MEDIC is still in the early clinical stages, and approvals for medical use may be some years away, but its effectiveness is opening up doors of opportunity and progress that Soh can already see. In the short term, the device can make available the kind of data necessary for critical advances in drug therapy.
“It can measure one’s metabolism in real time so you can deliver the drug in the right amount,” said Soh.
This capability may also have potential effects in the world of pharmaceuticals, in which newly developed drugs have to undergo rigorous testing and often fall short.
“A lot of drugs fail in phase three clinical trials, and it’s very expensive for the drug companies. Phase three is the hurdle in which it has to work in a broad general population,” Soh explained. With advanced real-time continuous monitoring, drugs that may have been effective for some but not for others may be adjusted to improve their performance and ultimately provide a wider choice of therapies.
Additionally, aptamers are relatively easy biosensors to produce and can be evolved to target the proteins that are indicators of disease, aiding in more sophisticated diagnostics. Several layers of different sensors may even be put in the same device to monitor several targets at the same time.
The next step for the researchers is to be able to deliver drugs automatically, with dosages based on the feedback generated by the device. An artificial pancreas, which monitors glucose levels in diabetics and uses this information to inject a controlled dose of insulin, is an example of one such system. UCSB researchers in chemical engineering recently helped develop an artificial pancreas system, which has been in clinical trials in conjunction with insulin therapies for type 1 diabetes.
“The ability to do feedback is really critical for a lot of diseases,” said Soh.
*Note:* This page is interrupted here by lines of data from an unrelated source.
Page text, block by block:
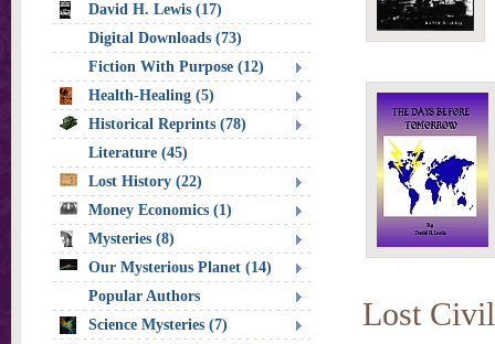
Lost
David H. Lewis (17)
Digital Downloads (73)
Fiction With Purpose (12)
Health-Healing (5)
Historical Reprints (78)
Literature (45)
Lost History (22)
Money Economics (1)
Mysteries (8)
Our Mysterious Planet (14)
Popular Authors
Science Mysteries (7)
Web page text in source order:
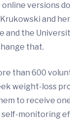
online versions
and
and the
that.
than 600
weight-loss
to receive
monitoring
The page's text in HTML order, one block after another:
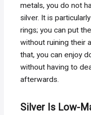
metals, you do not
silver. It is
rings; you can put
without ruining their
that, you can enjoy
without having to
afterwards.
Silver Is Low-
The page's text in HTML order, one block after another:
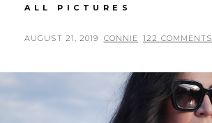
ALL PICTURES
DRESS
POSTED
AUGUST 21, 2019 BY
CONNIE 122 COMMENTS
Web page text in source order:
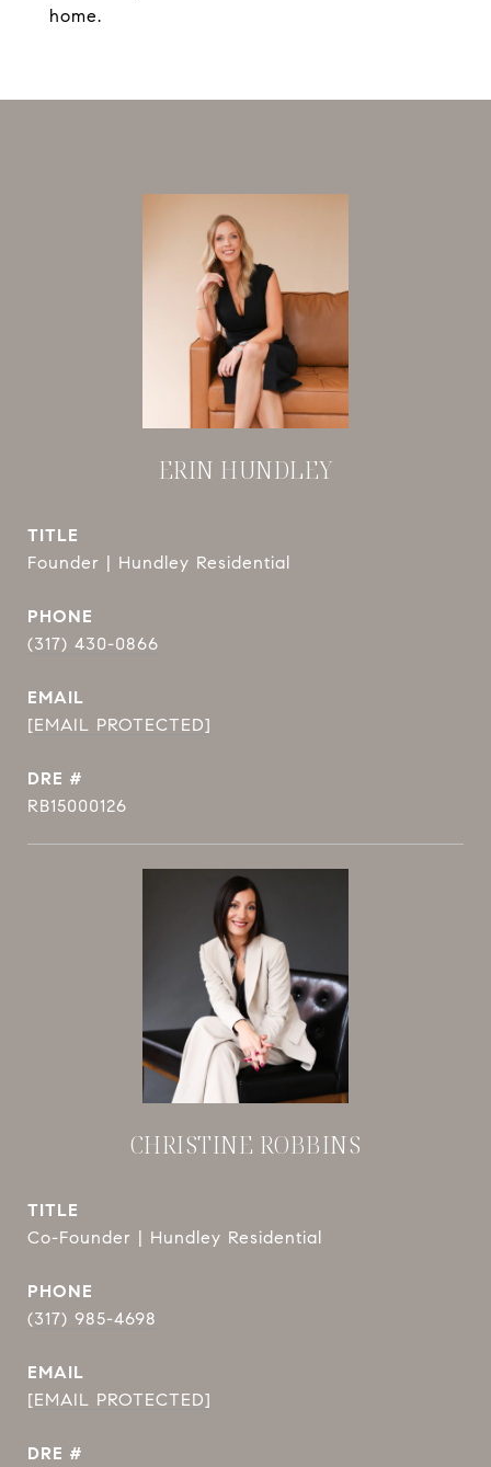
home.
ERIN HUNDLEY
TITLE
Founder | Hundley Residential
PHONE
(317) 430-0866
EMAIL
[EMAIL PROTECTED]
DRE #
RB15000126
CHRISTINE ROBBINS
TITLE
Co-Founder | Hundley Residential
PHONE
(317) 985-4698
EMAIL
[EMAIL PROTECTED]
DRE #
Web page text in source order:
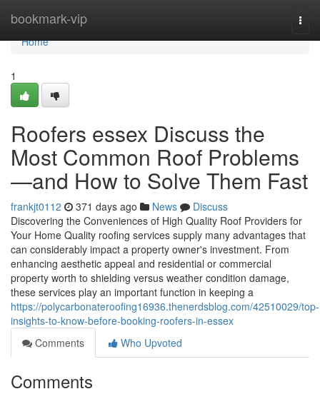
bookmark-vip
Home
Home
1
Roofers essex Discuss the
Most Common Roof Problems
—and How to Solve Them Fast
frankjt0112 371 days ago News
Discuss
Discovering the Conveniences of High Quality Roof Providers for
Your Home Quality roofing services supply many advantages that
can considerably impact a property owner's investment. From
enhancing aesthetic appeal and residential or commercial
property worth to shielding versus weather condition damage,
these services play an important function in keeping a
https://polycarbonateroofing16936.thenerdsblog.com/42510029/top-
insights-to-know-before-booking-roofers-in-essex
Comments
Who Upvoted
Comments
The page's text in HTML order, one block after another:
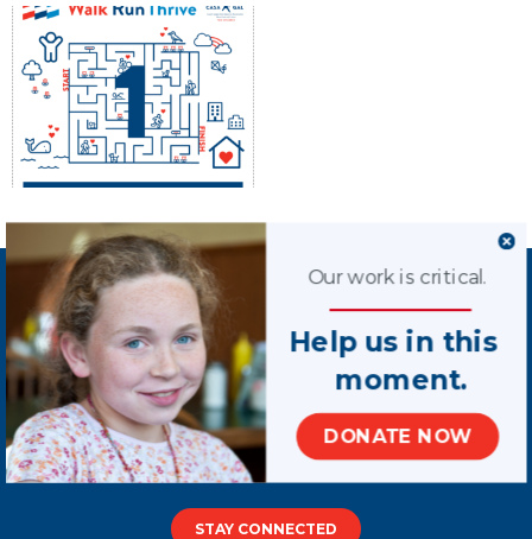
Terms of Use
Privacy Policy
Contact Us
STAY CONNECTED
Help us in this
DONATE NOW
moment.
Our work is critical.
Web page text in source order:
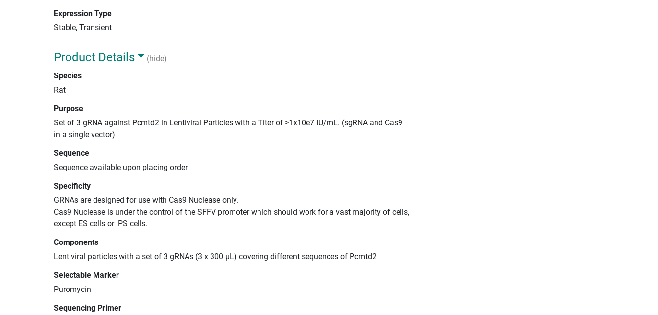
Expression Type
Stable, Transient
Product Details
(hide)
Species
Rat
Purpose
Set of 3 gRNA against Pcmtd2 in Lentiviral Particles with a Titer of >1x10e7 IU/mL. (sgRNA and Cas9
in a single vector)
Sequence
Sequence available upon placing order
Specificity
GRNAs are designed for use with Cas9 Nuclease only.
Cas9 Nuclease is under the control of the SFFV promoter which should work for a vast majority of cells,
except ES cells or iPS cells.
Components
Lentiviral particles with a set of 3 gRNAs (3 x 300 μL) covering different sequences of Pcmtd2
Selectable Marker
Puromycin
Sequencing Primer
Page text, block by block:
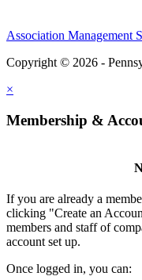
Association Management
Copyright © 2026 -
×
Membership &
If you are already a
clicking "Create an
members and staff of
account set up.
Once logged in, you can:
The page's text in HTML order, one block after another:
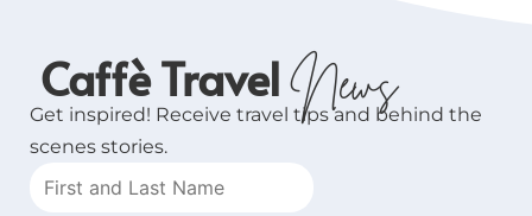
Caffè TravelNews
Get inspired! Receive travel tips and behind the
scenes stories.
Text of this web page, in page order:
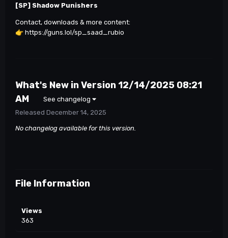
[SP] Shadow Punishers
Contact, downloads & more content:
👉 https://guns.lol/sp_saad_rubio
What's New in Version 12/14/2025 08:21
AM
See changelog
Released December 14, 2025
No changelog available for this version.
File Information
Views
363
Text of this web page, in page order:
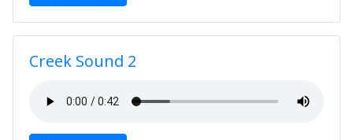
Creek Sound 2
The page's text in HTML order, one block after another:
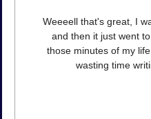
Weeeell that's great, I
and then it just went
those minutes of my
wasting time
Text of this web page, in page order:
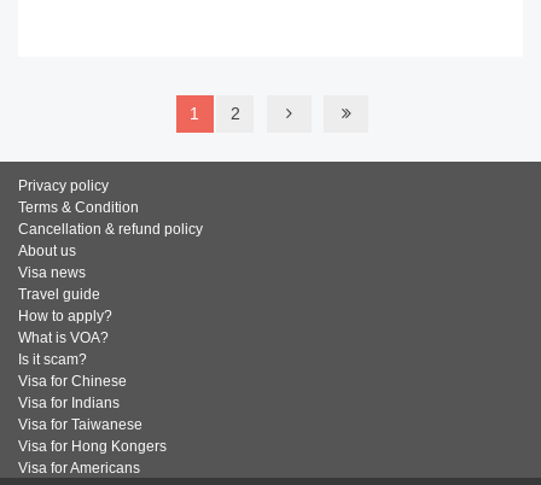
1 2
Privacy policy
Terms & Condition
Cancellation & refund policy
About us
Visa news
Travel guide
How to apply?
What is VOA?
Is it scam?
Visa for Chinese
Visa for Indians
Visa for Taiwanese
Visa for Hong Kongers
Visa for Americans

Chemotherapy, for instance, where the therapeutic range is narrow for many drugs and patients need continuous infusions, could benefit from a continuous feedback loop between patient and pump.
“In the long term, we could use this feedback to control broken biological systems,” he said.
Research on MEDIC is published in the journal Science Translational Medicine. Research was also conducted by David Hoggarth from the UCSB Institute for Collaborative Biotechnologies; Dan Maliniak, Kyle Ploense and Nick Woodward from the UCSB Department of Psychology; Kuangwen Hsieh from the UCSB Department of Mechanical Engineering; Michael Eisenstein from the Department of Mechanical Engineering and Materials Department at UCSB; and Andrew Bonham from the Department of Chemistry, Metropolitan State University of Denver. Funding for this research came from the National Institutes of Health, the UCSB Institute for Collaborative Biotechnologies via the U.S. Army Research Office and the Garland Initiative.